**Records supplied**

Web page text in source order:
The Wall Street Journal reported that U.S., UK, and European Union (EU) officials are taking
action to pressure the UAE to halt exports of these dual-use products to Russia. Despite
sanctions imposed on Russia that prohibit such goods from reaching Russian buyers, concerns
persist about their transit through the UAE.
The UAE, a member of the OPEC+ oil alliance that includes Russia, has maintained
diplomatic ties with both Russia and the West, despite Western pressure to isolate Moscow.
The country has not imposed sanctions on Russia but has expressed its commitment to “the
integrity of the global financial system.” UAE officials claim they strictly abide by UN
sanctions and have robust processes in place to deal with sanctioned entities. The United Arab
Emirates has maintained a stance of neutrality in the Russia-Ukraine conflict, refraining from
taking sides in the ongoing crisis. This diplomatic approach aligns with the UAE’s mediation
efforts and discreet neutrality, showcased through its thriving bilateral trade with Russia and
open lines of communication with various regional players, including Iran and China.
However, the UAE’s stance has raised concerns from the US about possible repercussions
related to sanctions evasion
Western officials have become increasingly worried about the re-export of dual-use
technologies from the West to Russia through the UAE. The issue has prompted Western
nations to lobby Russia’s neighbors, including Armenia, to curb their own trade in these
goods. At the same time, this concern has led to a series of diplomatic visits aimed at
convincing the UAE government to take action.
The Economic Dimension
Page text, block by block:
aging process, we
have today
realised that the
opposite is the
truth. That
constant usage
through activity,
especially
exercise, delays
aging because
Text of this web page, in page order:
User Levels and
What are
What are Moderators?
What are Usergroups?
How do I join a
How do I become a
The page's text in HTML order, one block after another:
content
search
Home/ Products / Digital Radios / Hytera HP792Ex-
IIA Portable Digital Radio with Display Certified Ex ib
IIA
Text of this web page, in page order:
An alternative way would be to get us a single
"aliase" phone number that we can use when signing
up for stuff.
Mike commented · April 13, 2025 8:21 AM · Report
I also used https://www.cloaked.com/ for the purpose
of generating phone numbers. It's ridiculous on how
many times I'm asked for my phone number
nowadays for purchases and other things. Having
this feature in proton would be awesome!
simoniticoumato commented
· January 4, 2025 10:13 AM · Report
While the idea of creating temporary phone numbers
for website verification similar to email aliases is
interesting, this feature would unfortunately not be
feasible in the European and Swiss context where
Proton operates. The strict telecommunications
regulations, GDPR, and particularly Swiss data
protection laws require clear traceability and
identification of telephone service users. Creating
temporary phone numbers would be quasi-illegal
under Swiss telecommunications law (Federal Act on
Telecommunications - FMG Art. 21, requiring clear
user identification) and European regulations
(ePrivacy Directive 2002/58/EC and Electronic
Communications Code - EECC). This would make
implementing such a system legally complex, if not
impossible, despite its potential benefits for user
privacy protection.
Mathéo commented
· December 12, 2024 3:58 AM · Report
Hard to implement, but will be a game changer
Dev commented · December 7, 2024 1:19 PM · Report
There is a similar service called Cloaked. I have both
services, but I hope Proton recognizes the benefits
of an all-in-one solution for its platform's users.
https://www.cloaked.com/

**Work to be completed**
For the lines above, output exactly those from the line containing "An alternative way" through the line containing "nowadays for purchases", and skip the others.

**Output of the exercise**
An alternative way would be to get us a single
"aliase" phone number that we can use when signing
up for stuff.
Mike commented · April 13, 2025 8:21 AM · Report
I also used https://www.cloaked.com/ for the purpose
of generating phone numbers. It's ridiculous on how
many times I'm asked for my phone number
nowadays for purchases and other things. Having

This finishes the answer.